Here’s what the new goal-setters are saying about migration. They proposed a goal to “reduce inequality within and among countries”. Two ways to do that, the Open Working Group proposes, are to
facilitate orderly, safe, regular and responsible migration and mobility of people, including through implementation of planned and well-managed migration policies
reduce to less than 3% the transaction costs of migrant remittances and eliminate remittance corridors with costs higher than 5%.
And as for domestic migration, the Open Working Group proposes this target:
support positive economic, social and environmental links between urban, peri-urban and rural areas by strengthening national and regional development planning.
This is bold, refreshing stuff, totally absent from the discussion back in 2000. I have three reactions.
The first is: hear, hear! These visionary statements by the Open Working Group are the signs of a big shift over the last decade and a half. Development policymakers are thinking about how to harness the power of migration for global development and plan for a mobile world. This is exactly the right thing to do, and decades of social science show that there is no alternative. If the SDGs are to be a serious roadmap for global development policy, they must seriously engage with migration policy.
Second, this progress is vulnerable. Over the next few months, UN negotiations all over the globe will take a knife to the Open Working Group’s 17 goals and 169 targets. Much will be cut, much will be compromised. But negotiators must not compromise on migration. Policymakers in the last few years have reached a broad consensus that migration, if properly regulated, can be a massive force for global development poverty reduction. If policymakers allow migration to slip out of the final set of goals, they’ll miss a big and rare opportunity for constructive influence.
Third, the text misses a subtle, but important aspect of the power of international migration to make the world a better place.
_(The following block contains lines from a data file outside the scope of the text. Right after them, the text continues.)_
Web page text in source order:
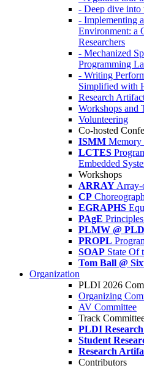
- Deep dive
- Implementing
Environment: a
Researchers
- Mechanized
Programming
- Writing
Simplified with
Research
Workshops and
Volunteering
Co-hosted
ISMM Memory
LCTES
Embedded
Workshops
ARRAY Array-
CP
EGRAPHS
PAgE
PLMW @
PROPL
SOAP State Of
Tom Ball @
Organization
PLDI 2026
Organizing
AV Committee
Track
PLDI
Student
Research
Contributors
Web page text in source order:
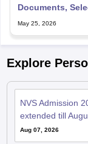
Documents,
May 25, 2026
Explore
NVS Admission
extended till
Aug 07, 2026
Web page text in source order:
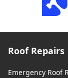
Roof Repairs
Emergency Roof
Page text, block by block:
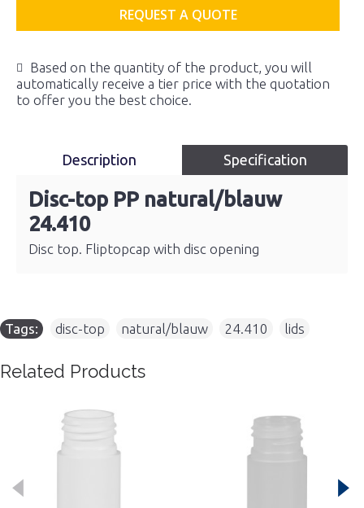
REQUEST A QUOTE
Based on the quantity of the product, you will
automatically receive a tier price with the quotation
to offer you the best choice.
Description Specification
Disc-top PP natural/blauw
24.410
Disc top. Fliptopcap with disc opening
Tags: disc-top natural/blauw 24.410 lids
Related Products
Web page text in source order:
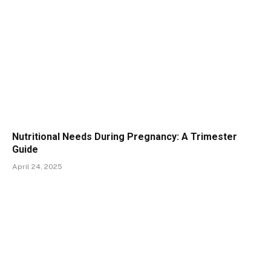
Nutritional Needs During Pregnancy: A Trimester
Guide
April 24, 2025
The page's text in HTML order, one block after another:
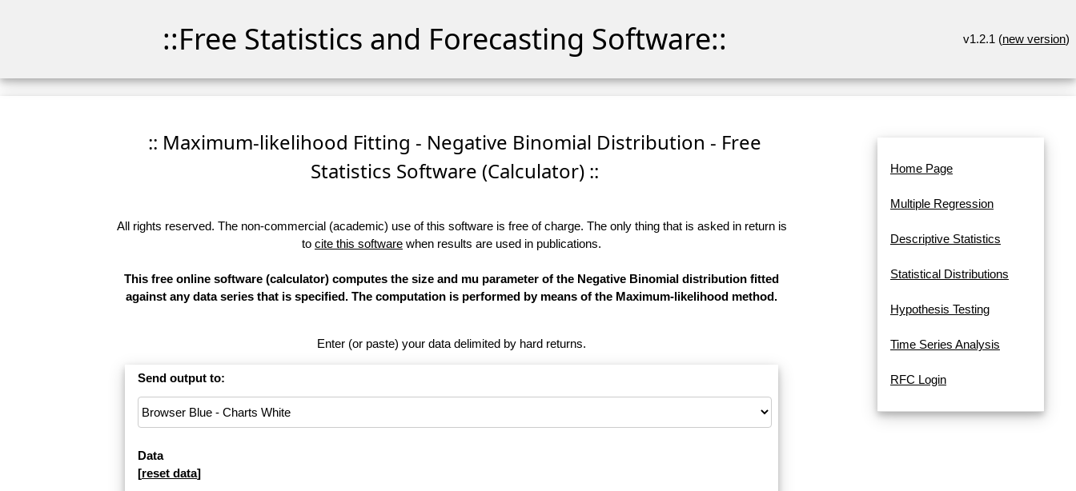
::Free Statistics and Forecasting Software:: v1.2.1 (new version)
:: Maximum-likelihood Fitting - Negative Binomial Distribution - Free
Statistics Software (Calculator) ::
All rights reserved. The non-commercial (academic) use of this software is free of charge. The only thing that is asked in return is
to cite this software when results are used in publications.
This free online software (calculator) computes the size and mu parameter of the Negative Binomial distribution fitted
against any data series that is specified. The computation is performed by means of the Maximum-likelihood method.
Enter (or paste) your data delimited by hard returns.
Send output to:
Data
[reset data]
Home Page
Multiple Regression
Descriptive Statistics
Statistical Distributions
Hypothesis Testing
Time Series Analysis
RFC Login
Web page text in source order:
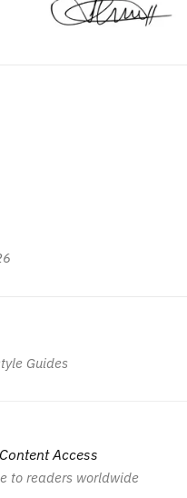
Guides
Access
to readers worldwide
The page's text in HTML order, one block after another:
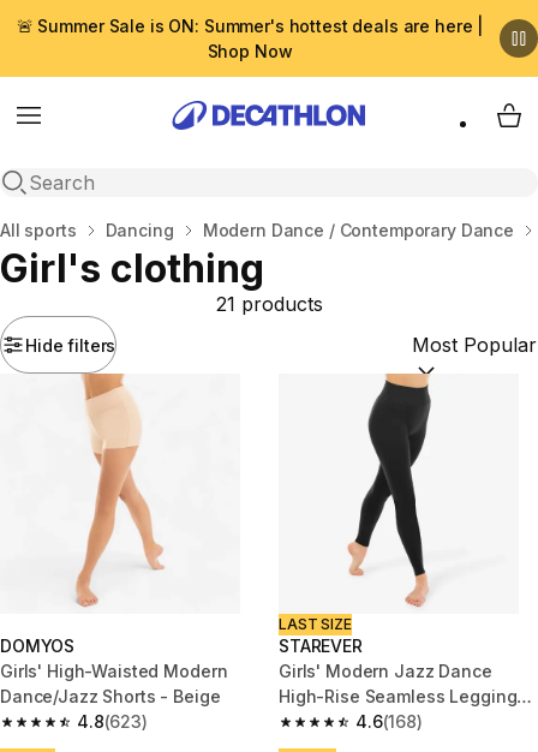
🚨 Summer Sale is ON: Summer's hottest deals are here |
Shop Now
Menu
Open search
My
Home
All sports Dancing Modern Dance / Contemporary Dance
Girl's clothing
Hide filters
21 products
Sort by:
DOMYOS
Girls' High-Waisted Modern
Dance/Jazz Shorts - Beige
4.8
4.8 out of 5 stars from 623 reviews
(623)
LAST SIZE
STAREVER
Girls' Modern Jazz Dance
High-Rise Seamless Leggings
- Black
4.6
4.6 out of 5 stars from 168
(168)
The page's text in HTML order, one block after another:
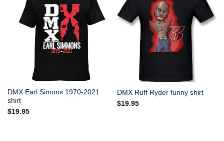
DMX Earl Simons 1970-2021
shirt
$19.95
DMX Ruff Ryder funny shirt
$19.95
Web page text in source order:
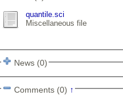
quantile.sci
Miscellaneous file
News (0)
Comments (0) ↑
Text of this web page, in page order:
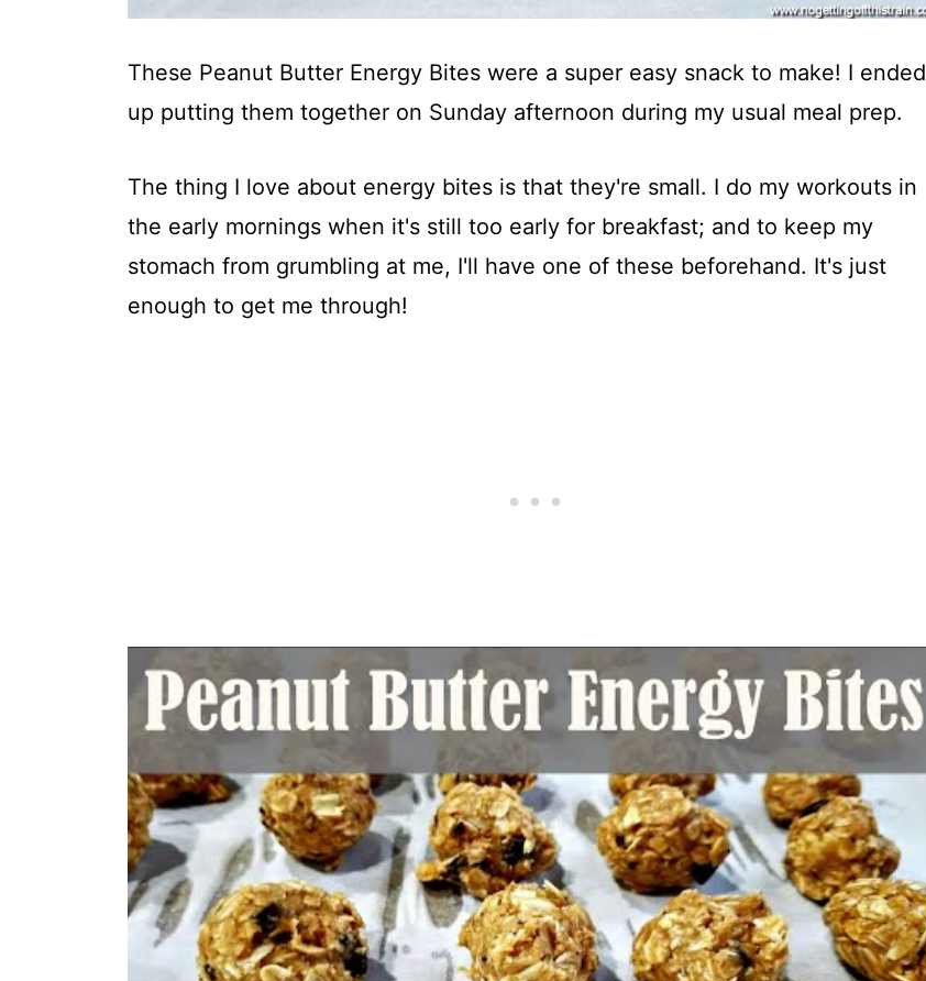
These Peanut Butter Energy Bites were a super easy snack to make! I ended
up putting them together on Sunday afternoon during my usual meal prep.
The thing I love about energy bites is that they're small. I do my workouts in
the early mornings when it's still too early for breakfast; and to keep my
stomach from grumbling at me, I'll have one of these beforehand. It's just
enough to get me through!
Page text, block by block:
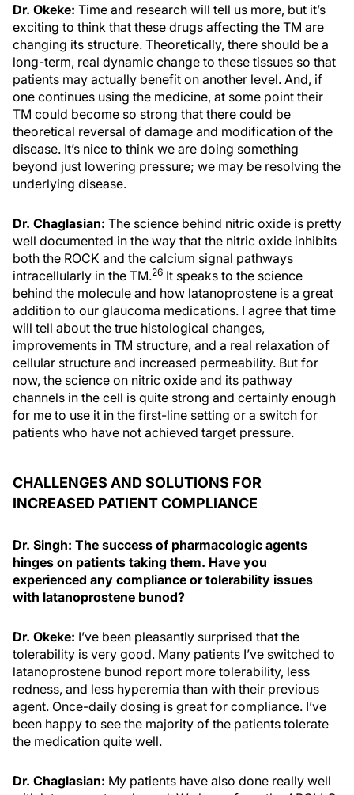
Dr. Okeke: Time and research will tell us more, but it’s
exciting to think that these drugs affecting the TM are
changing its structure. Theoretically, there should be a
long-term, real dynamic change to these tissues so that
patients may actually benefit on another level. And, if
one continues using the medicine, at some point their
TM could become so strong that there could be
theoretical reversal of damage and modification of the
disease. It’s nice to think we are doing something
beyond just lowering pressure; we may be resolving the
underlying disease.
Dr. Chaglasian: The science behind nitric oxide is pretty
well documented in the way that the nitric oxide inhibits
both the ROCK and the calcium signal pathways
intracellularly in the TM.26 It speaks to the science
behind the molecule and how latanoprostene is a great
addition to our glaucoma medications. I agree that time
will tell about the true histological changes,
improvements in TM structure, and a real relaxation of
cellular structure and increased permeability. But for
now, the science on nitric oxide and its pathway
channels in the cell is quite strong and certainly enough
for me to use it in the first-line setting or a switch for
patients who have not achieved target pressure.
CHALLENGES AND SOLUTIONS FOR
INCREASED PATIENT COMPLIANCE
Dr. Singh: The success of pharmacologic agents
hinges on patients taking them. Have you
experienced any compliance or tolerability issues
with latanoprostene bunod?
Dr. Okeke: I’ve been pleasantly surprised that the
tolerability is very good. Many patients I’ve switched to
latanoprostene bunod report more tolerability, less
redness, and less hyperemia than with their previous
agent. Once-daily dosing is great for compliance. I’ve
been happy to see the majority of the patients tolerate
the medication quite well.
Dr. Chaglasian: My patients have also done really well
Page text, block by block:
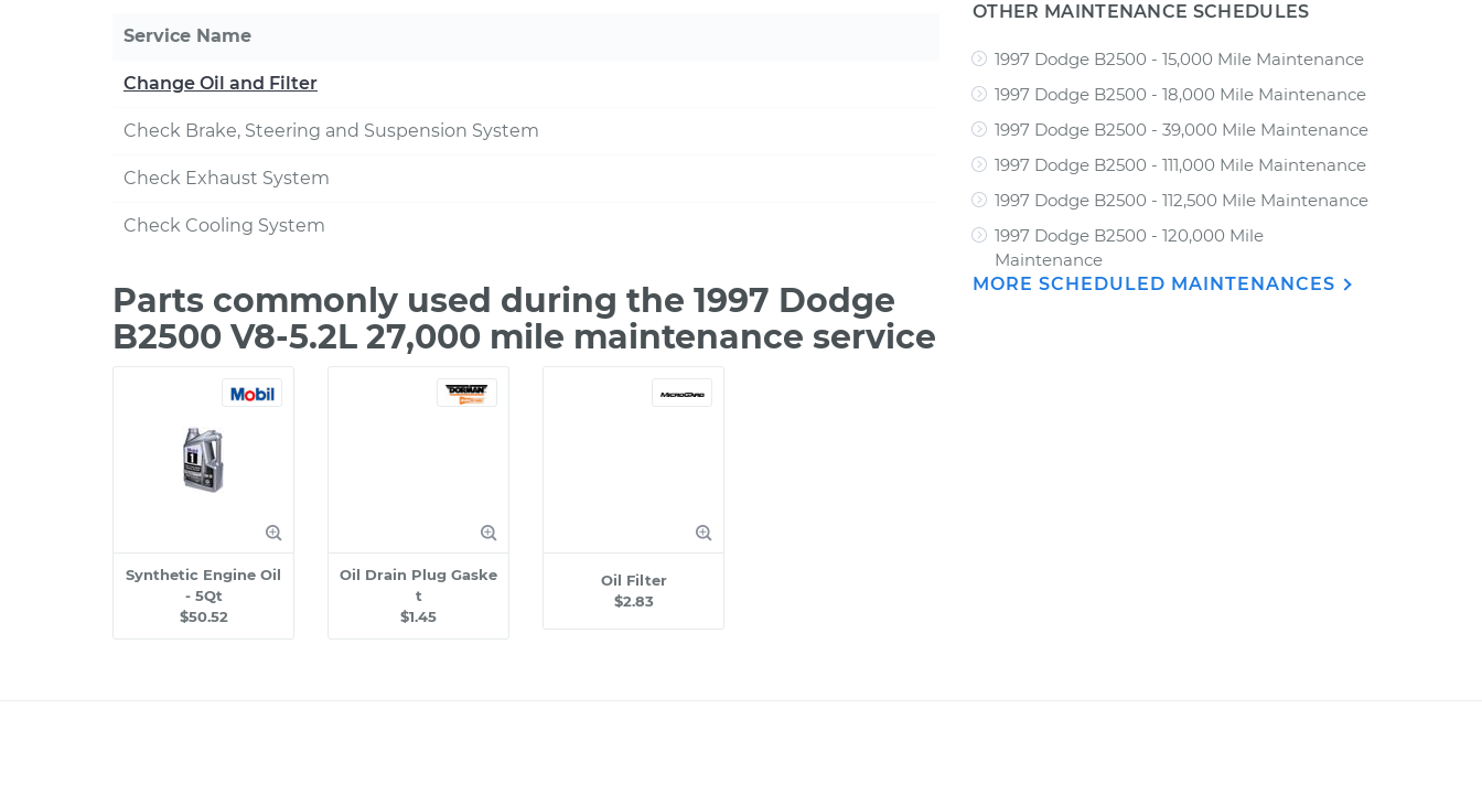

Notice how the Open Working Group mentions international migration as a way to “reduce inequality within and among countries.” But it doesn’t say anything about reducing inequality among people of the world, which is something different.
Think about it: Suppose a person migrated from Ghana to the UK, in the process moving from the middle of Ghana’s income distribution to the middle of the UK’s income distribution. Inequality within and between the countries of Ghana and the UK—measured at the national level—hasn’t changed. But inequality among people of the world could have risen or fallen. If enough people get this opportunity, migration like this means that global inequality among people necessarily falls.
By defining the problem of global inequality to exist only “within and among countries,” the draft SDGs overlook the immense power of cross-border migration to reduce global inequality among people.
It’s not hard to fix. If the SDGs are really to serve as a grand vision of a world with equality of economic opportunity, the text should be amended with five little words to say: migration can “reduce inequality within and among countries and among the people of the world.”